Summer Break: When Poor Kids No Longer Show Progress- The Academic Dilemma of Summer Break When Poor Kids Show Educational Decline and More Well-Off Kids Show Improvement


Rich or poor, every child looks toward summer with an excitement that is unparalleled. A kid from poverty or wealth has expectations about the quality of their summer that is worth interjecting in the debate around academic progress and the gaps that continue to widen. Unlike public policy notes, tweets and perspectives about how the poor repel positive outcomes and experiences in exchange for a dependent lifestyle of public supports; little thought is paid to the summer months and its impact upon student achievement.

Summer is no picnic for the poor. Families scramble to figure out day care and after school care while balancing an already out of balance budget. Extra food has to be purchased; a baby sitter hired or a bouncing schedule between friends and family has to be arranged on top of work and the responsibilities that brings.  

Then there is the stress of expectation from the kids. Summer, whether affordable or not, is seen as a time for fun, exploration and experimentation. Dependent upon age, there is the expectation of summer employment- even if there are no jobs and no one is hiring, family vacations, sleep overs, swimming pools, summer camps and just hanging out with friends at amusement parks or other public places. Little regard is given to the economies of their families, kids who are poor dream of the same summer experiences as any other kid. When asked to write about their summer, they want bragging rights that will out do every kid in class. No kid wants to say, “I did nothing.” There is no brag in that.

What then is the real game changer about summer break? How does it contribute to low scholastic scores and disengaged students? It is said that kids in poverty can fall up to three years behind their peers after grammar school and that summer break is the major culprit. Teachers grow increasingly frustrated at the decline in competency after summer break with so many of their youngest kids returning in need of remedial study instead of a plunge forward building on former educational gains.

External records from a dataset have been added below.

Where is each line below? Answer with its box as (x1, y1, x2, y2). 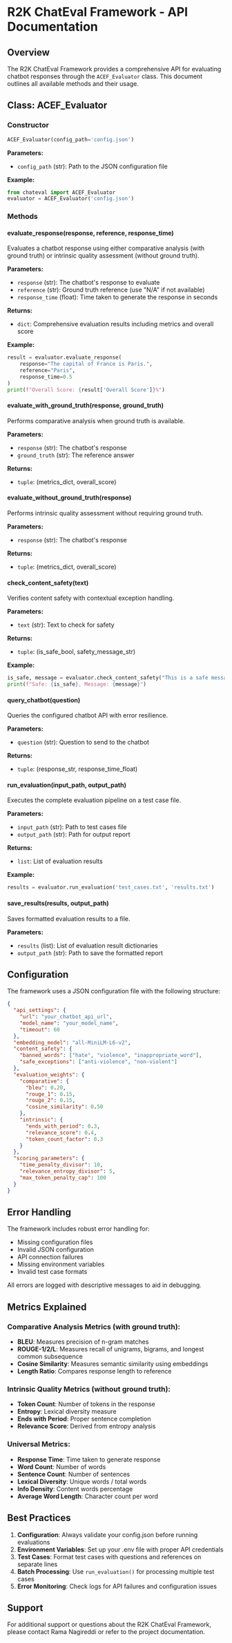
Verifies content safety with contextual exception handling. (7, 594, 175, 603)
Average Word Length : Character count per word (17, 1492, 159, 1500)
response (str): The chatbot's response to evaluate (17, 278, 160, 287)
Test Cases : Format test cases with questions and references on (17, 1552, 202, 1561)
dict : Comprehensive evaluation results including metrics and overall (17, 320, 214, 328)
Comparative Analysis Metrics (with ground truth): (7, 1322, 181, 1331)
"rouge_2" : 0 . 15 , (25, 1097, 76, 1104)
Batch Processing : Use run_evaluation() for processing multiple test (17, 1567, 215, 1576)
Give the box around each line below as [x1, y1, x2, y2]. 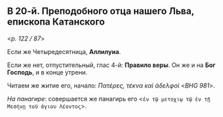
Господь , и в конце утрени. [7, 68, 88, 76]
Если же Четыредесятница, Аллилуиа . [7, 47, 121, 55]
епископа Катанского [7, 16, 105, 28]
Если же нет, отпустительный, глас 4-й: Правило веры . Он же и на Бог [7, 61, 216, 69]
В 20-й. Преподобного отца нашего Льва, [7, 5, 194, 17]
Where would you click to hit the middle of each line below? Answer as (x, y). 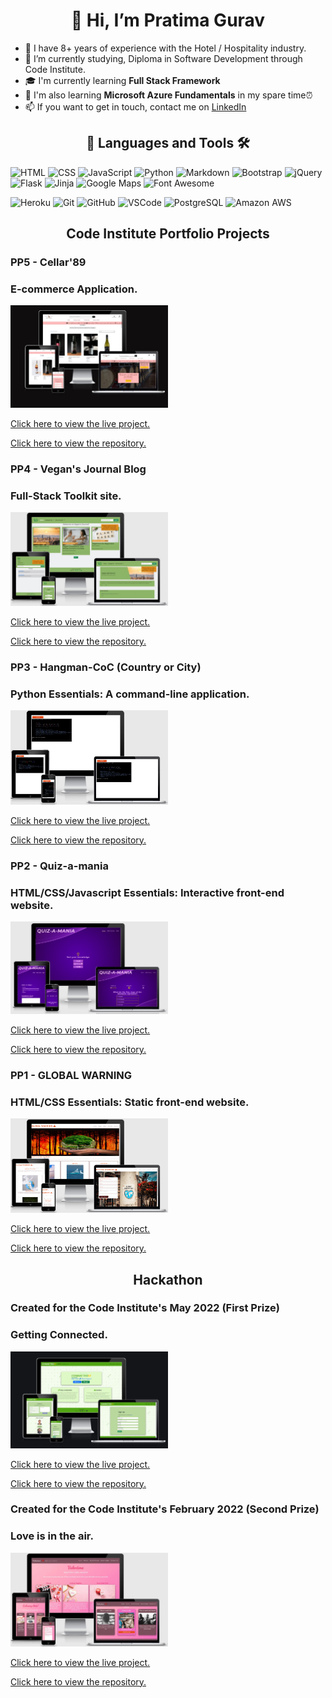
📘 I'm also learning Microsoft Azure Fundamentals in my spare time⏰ (168, 95)
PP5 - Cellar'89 (48, 262)
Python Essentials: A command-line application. (130, 694)
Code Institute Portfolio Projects (168, 234)
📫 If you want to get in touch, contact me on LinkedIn (135, 106)
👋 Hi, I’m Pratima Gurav (168, 20)
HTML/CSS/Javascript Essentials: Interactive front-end (147, 892)
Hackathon (168, 1279)
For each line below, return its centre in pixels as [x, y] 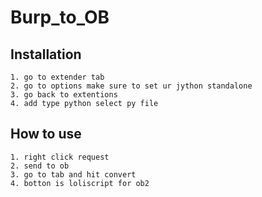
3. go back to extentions [64, 95]
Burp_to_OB [60, 17]
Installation [46, 54]
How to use [46, 134]
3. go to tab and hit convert [73, 174]
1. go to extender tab [57, 77]
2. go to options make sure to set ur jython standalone [131, 86]
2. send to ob [40, 166]
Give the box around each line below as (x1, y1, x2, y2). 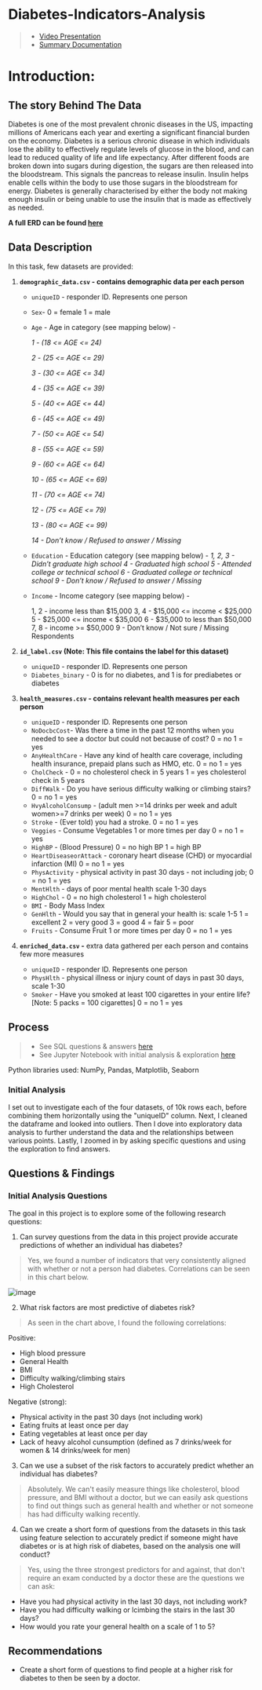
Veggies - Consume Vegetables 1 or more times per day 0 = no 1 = (31, 825, 245, 835)
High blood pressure (19, 1348, 86, 1358)
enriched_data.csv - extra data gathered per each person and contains (19, 941, 249, 950)
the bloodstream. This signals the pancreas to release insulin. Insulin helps (8, 169, 249, 178)
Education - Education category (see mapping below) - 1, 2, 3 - (31, 551, 235, 560)
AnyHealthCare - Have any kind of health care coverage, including (31, 750, 243, 759)
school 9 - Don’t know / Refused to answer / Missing (31, 576, 202, 585)
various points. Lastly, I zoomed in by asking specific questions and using (8, 1136, 246, 1145)

The issue at hand has very little to do with raw talent, ability or aptitude in general, and everything to do with what happens during summer break. Resources are key when contrasting poor kids to their wealthier counterparts; there is a striking difference between summer experiences that aid in them staying on course academically. For poor kids accessibility, affordability and mobility are the deal breakers.  

Access to summer camps and travel cost- a freight they cannot afford.  A visit to a museum is out of the question, there are no museums if they live rurally, oftentimes than not, and neither is there swimming pools nor summer camps. So, the reality of summer and learning is that their mobility is restricted. It is bound by their inability to move beyond their own communities; communities that lack the fiscal strength to provide what is needed so all of their kids have summer stories they can brag about.    

Rich kids in contrast do have the luxury of travel. They can afford to go camping and to summer camps as well as enjoy technologies that enrich on all scales of learning. All of this is done over the summer and in time to meet the new demands of learning a new school year brings. And it’s not just their money; it is the power of the social capital of their parents and their network of friends, colleagues and other associates who wield power and influence.  

Should more affluent kids enjoy incredible summers full of access, affordability and mobility? The answer is yes a million times over. Their parents have worked hard to provide for them to have incredible opportunities, and they should do just that. However, what must be attended to is the degree of difference in educational gains that schools have to deal with after summer break. We all know that there are educational disparities.

Closing the achievement gap is an ongoing work. Being attentive to public policy that facilitates the sustaining of and the widening of the gap is an observation that needs a response. It has been found that summer breaks are deal breakers for kids and in particular, those who are poor and face the brutality of poverty. How then do we respond to summer in a way that equips every child with new opportunities to grow academically? This is a relevant question that every policy maker, and every community must address.  

Kids in school are members of community. They exist to provide future leadership that is visionary and transformative. Determining how to intervene in their lives is easy. Figuring out the resources is another. If a “whole community” context is used, finding means to provide them with access, affordability and mobility during summer break becomes less of an issue. It is when the burden to resolve is on the shoulders of a few, that everything falters under the weight of it and at the end, our kids begin another year of school answering the question, “How was your summer,” with the response “I did nothing.”